(Saved entries)

★ ★ ★

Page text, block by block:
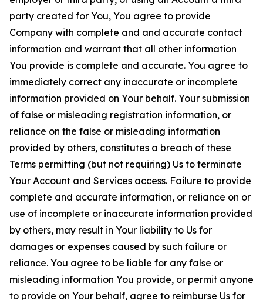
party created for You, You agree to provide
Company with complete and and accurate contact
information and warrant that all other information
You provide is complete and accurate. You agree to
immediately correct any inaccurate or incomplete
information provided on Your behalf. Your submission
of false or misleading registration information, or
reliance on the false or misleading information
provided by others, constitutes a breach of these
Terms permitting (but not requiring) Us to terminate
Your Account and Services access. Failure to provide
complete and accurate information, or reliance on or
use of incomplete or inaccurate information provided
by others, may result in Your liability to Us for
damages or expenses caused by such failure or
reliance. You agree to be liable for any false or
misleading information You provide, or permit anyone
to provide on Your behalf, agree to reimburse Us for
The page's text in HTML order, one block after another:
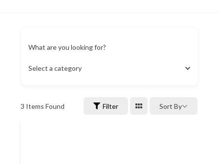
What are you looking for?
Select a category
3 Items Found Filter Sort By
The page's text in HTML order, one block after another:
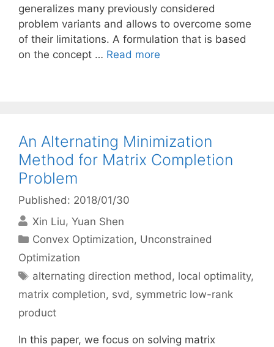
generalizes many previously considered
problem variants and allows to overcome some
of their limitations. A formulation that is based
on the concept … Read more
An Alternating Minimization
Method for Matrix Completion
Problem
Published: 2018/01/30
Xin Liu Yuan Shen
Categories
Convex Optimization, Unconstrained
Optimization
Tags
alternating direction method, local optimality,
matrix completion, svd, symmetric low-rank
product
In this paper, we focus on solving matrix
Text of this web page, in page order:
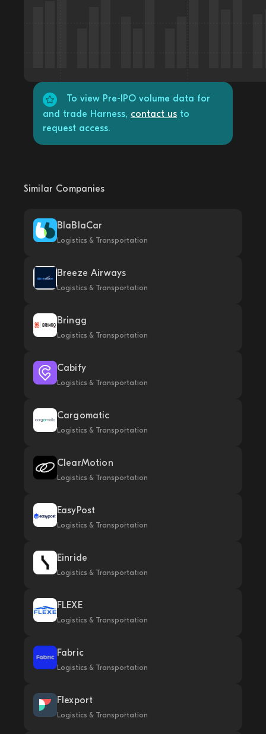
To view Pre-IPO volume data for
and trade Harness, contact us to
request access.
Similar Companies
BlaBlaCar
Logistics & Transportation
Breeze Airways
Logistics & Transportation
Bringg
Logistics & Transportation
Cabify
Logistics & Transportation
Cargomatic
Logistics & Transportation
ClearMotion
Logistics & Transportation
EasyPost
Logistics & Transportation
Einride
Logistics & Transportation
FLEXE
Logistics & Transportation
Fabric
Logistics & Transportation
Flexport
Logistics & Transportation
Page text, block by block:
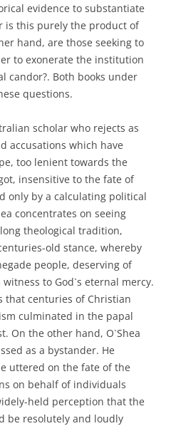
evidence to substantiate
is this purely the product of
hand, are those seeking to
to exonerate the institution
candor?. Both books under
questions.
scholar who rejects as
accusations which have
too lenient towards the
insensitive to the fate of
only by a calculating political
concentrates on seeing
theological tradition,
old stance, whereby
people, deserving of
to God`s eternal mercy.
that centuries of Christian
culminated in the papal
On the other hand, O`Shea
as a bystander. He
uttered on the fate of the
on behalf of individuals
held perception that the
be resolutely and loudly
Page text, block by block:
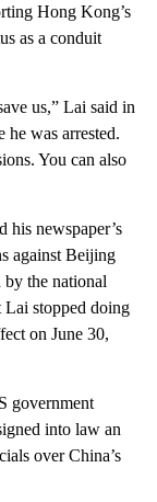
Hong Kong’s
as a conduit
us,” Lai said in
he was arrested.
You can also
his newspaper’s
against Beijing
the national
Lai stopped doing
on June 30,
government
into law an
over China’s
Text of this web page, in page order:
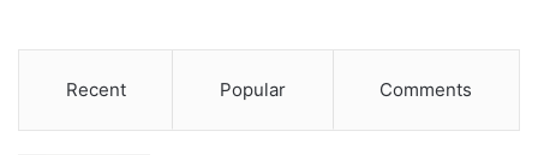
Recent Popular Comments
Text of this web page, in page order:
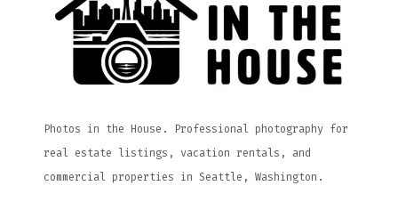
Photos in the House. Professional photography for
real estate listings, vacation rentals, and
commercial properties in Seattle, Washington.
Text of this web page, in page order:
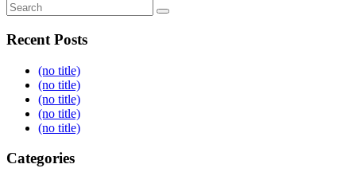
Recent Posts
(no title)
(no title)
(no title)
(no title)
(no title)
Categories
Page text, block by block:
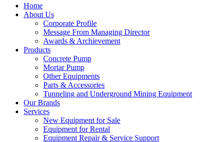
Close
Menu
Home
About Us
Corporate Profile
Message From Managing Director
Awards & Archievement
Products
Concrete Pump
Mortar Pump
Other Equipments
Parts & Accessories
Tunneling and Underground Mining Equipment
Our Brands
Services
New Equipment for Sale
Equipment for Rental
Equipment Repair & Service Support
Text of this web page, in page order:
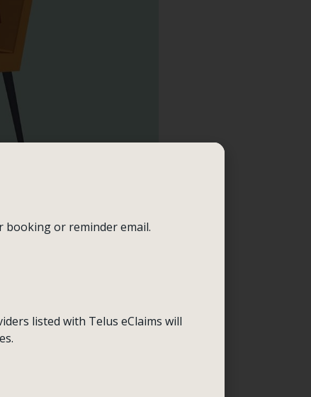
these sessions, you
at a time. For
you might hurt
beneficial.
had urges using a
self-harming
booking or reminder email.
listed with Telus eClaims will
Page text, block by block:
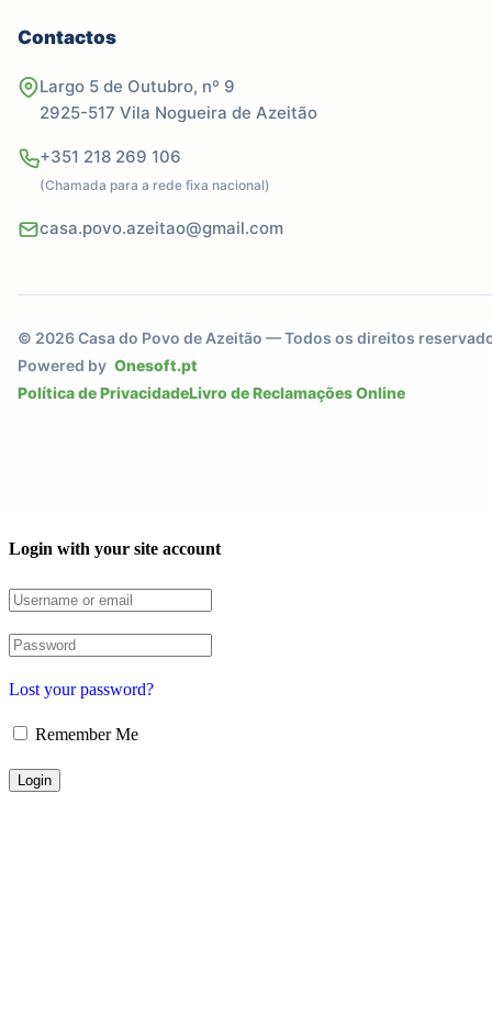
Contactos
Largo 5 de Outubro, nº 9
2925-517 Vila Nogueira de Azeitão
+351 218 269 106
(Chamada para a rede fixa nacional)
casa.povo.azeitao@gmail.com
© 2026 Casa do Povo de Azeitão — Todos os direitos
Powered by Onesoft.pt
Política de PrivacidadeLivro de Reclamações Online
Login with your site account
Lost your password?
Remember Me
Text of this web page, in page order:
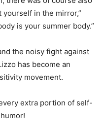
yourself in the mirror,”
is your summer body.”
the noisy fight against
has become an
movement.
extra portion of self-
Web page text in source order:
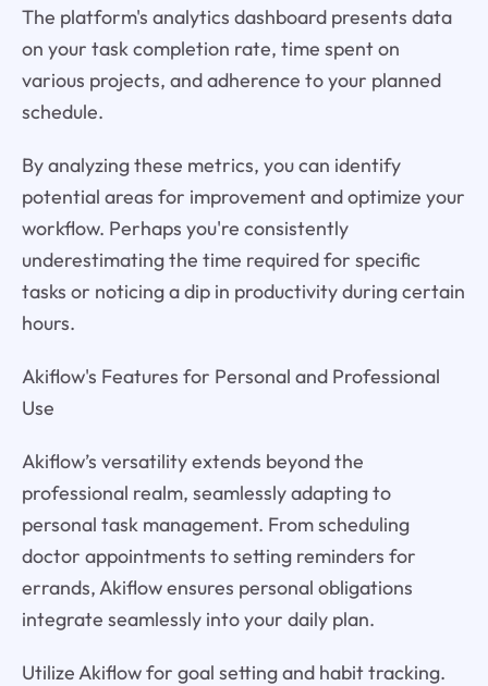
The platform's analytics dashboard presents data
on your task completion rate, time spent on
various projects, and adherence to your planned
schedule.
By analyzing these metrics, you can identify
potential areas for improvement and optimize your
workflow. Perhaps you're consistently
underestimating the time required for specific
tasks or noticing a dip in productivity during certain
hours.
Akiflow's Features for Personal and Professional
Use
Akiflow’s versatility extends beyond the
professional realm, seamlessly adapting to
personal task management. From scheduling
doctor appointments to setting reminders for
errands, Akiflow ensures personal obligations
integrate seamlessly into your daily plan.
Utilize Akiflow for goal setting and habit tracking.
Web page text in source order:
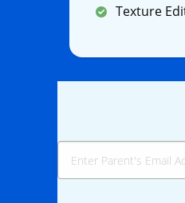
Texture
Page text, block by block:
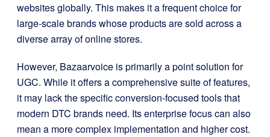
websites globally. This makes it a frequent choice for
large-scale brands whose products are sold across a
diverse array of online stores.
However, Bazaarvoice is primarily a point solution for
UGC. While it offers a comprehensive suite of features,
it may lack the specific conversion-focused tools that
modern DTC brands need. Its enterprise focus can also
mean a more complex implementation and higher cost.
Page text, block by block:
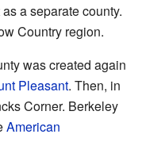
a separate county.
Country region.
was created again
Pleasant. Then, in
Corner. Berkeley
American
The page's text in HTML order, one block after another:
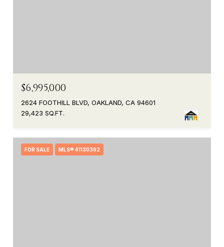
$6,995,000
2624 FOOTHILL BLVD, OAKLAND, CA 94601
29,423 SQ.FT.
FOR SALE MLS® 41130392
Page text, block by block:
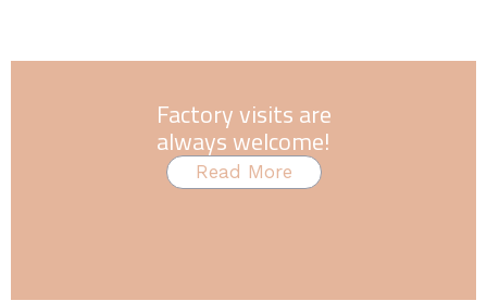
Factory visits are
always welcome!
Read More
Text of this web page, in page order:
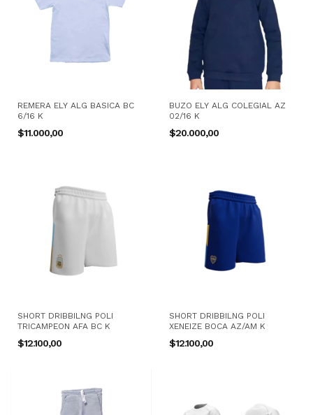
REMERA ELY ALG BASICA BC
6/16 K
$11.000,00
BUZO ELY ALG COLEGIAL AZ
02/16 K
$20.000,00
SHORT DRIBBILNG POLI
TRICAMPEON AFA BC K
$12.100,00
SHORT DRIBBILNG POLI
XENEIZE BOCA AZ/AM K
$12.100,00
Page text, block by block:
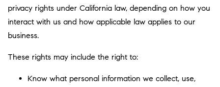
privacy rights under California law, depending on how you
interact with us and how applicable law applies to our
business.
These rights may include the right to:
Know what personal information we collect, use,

★ ★ ★

◆ **EXERCISE GOAL**:
The entries are to be restated word for word, with pictures omitted.

◆ **EXERCISE OUTPUT**:
Page text, block by block:
party created for You, You agree to provide
Company with complete and and accurate contact
information and warrant that all other information
You provide is complete and accurate. You agree to
immediately correct any inaccurate or incomplete
information provided on Your behalf. Your submission
of false or misleading registration information, or
reliance on the false or misleading information
provided by others, constitutes a breach of these
Terms permitting (but not requiring) Us to terminate
Your Account and Services access. Failure to provide
complete and accurate information, or reliance on or
use of incomplete or inaccurate information provided
by others, may result in Your liability to Us for
damages or expenses caused by such failure or
reliance. You agree to be liable for any false or
misleading information You provide, or permit anyone
to provide on Your behalf, agree to reimburse Us for
The page's text in HTML order, one block after another:
What are you looking for?
Select a category
3 Items Found Filter Sort By
The page's text in HTML order, one block after another:
generalizes many previously considered
problem variants and allows to overcome some
of their limitations. A formulation that is based
on the concept … Read more
An Alternating Minimization
Method for Matrix Completion
Problem
Published: 2018/01/30
Xin Liu Yuan Shen
Categories
Convex Optimization, Unconstrained
Optimization
Tags
alternating direction method, local optimality,
matrix completion, svd, symmetric low-rank
product
In this paper, we focus on solving matrix
Text of this web page, in page order:
To view Pre-IPO volume data for
and trade Harness, contact us to
request access.
Similar Companies
BlaBlaCar
Logistics & Transportation
Breeze Airways
Logistics & Transportation
Bringg
Logistics & Transportation
Cabify
Logistics & Transportation
Cargomatic
Logistics & Transportation
ClearMotion
Logistics & Transportation
EasyPost
Logistics & Transportation
Einride
Logistics & Transportation
FLEXE
Logistics & Transportation
Fabric
Logistics & Transportation
Flexport
Logistics & Transportation
Page text, block by block:
evidence to substantiate
is this purely the product of
hand, are those seeking to
to exonerate the institution
candor?. Both books under
questions.
scholar who rejects as
accusations which have
too lenient towards the
insensitive to the fate of
only by a calculating political
concentrates on seeing
theological tradition,
old stance, whereby
people, deserving of
to God`s eternal mercy.
that centuries of Christian
culminated in the papal
On the other hand, O`Shea
as a bystander. He
uttered on the fate of the
on behalf of individuals
held perception that the
be resolutely and loudly
Page text, block by block:
Hong Kong’s
as a conduit
us,” Lai said in
he was arrested.
You can also
his newspaper’s
against Beijing
the national
Lai stopped doing
on June 30,
government
into law an
over China’s
Text of this web page, in page order:
Recent Popular Comments
Text of this web page, in page order:
Photos in the House. Professional photography for
real estate listings, vacation rentals, and
commercial properties in Seattle, Washington.
Text of this web page, in page order:
Recent Posts
(no title)
(no title)
(no title)
(no title)
(no title)
Categories
Page text, block by block:
Close
Menu
Home
About Us
Corporate Profile
Message From Managing Director
Awards & Archievement
Products
Concrete Pump
Mortar Pump
Other Equipments
Parts & Accessories
Tunneling and Underground Mining Equipment
Our Brands
Services
New Equipment for Sale
Equipment for Rental
Equipment Repair & Service Support
Text of this web page, in page order:
these sessions, you
at a time. For
you might hurt
beneficial.
had urges using a
self-harming
booking or reminder email.
listed with Telus eClaims will
Page text, block by block:
Contactos
Largo 5 de Outubro, nº 9
2925-517 Vila Nogueira de Azeitão
+351 218 269 106
(Chamada para a rede fixa nacional)
casa.povo.azeitao@gmail.com
© 2026 Casa do Povo de Azeitão — Todos os direitos
Powered by Onesoft.pt
Política de PrivacidadeLivro de Reclamações Online
Login with your site account
Lost your password?
Remember Me
Text of this web page, in page order:
yourself in the mirror,”
is your summer body.”
the noisy fight against
has become an
movement.
extra portion of self-
Web page text in source order:
The platform's analytics dashboard presents data
on your task completion rate, time spent on
various projects, and adherence to your planned
schedule.
By analyzing these metrics, you can identify
potential areas for improvement and optimize your
workflow. Perhaps you're consistently
underestimating the time required for specific
tasks or noticing a dip in productivity during certain
hours.
Akiflow's Features for Personal and Professional
Use
Akiflow’s versatility extends beyond the
professional realm, seamlessly adapting to
personal task management. From scheduling
doctor appointments to setting reminders for
errands, Akiflow ensures personal obligations
integrate seamlessly into your daily plan.
Utilize Akiflow for goal setting and habit tracking.
Web page text in source order:
Texture
Page text, block by block:
websites globally. This makes it a frequent choice for
large-scale brands whose products are sold across a
diverse array of online stores.
However, Bazaarvoice is primarily a point solution for
UGC. While it offers a comprehensive suite of features,
it may lack the specific conversion-focused tools that
modern DTC brands need. Its enterprise focus can also
mean a more complex implementation and higher cost.
Page text, block by block:
a separate county.
Country region.
was created again
Pleasant. Then, in
Corner. Berkeley
American
The page's text in HTML order, one block after another:
$6,995,000
2624 FOOTHILL BLVD, OAKLAND, CA 94601
29,423 SQ.FT.
FOR SALE MLS® 41130392
Page text, block by block:
Factory visits are
always welcome!
Read More
Text of this web page, in page order:
REMERA ELY ALG BASICA BC
6/16 K
$11.000,00
BUZO ELY ALG COLEGIAL AZ
02/16 K
$20.000,00
SHORT DRIBBILNG POLI
TRICAMPEON AFA BC K
$12.100,00
SHORT DRIBBILNG POLI
XENEIZE BOCA AZ/AM K
$12.100,00
Page text, block by block:
privacy rights under California law, depending on how you
interact with us and how applicable law applies to our
business.
These rights may include the right to:
Know what personal information we collect, use,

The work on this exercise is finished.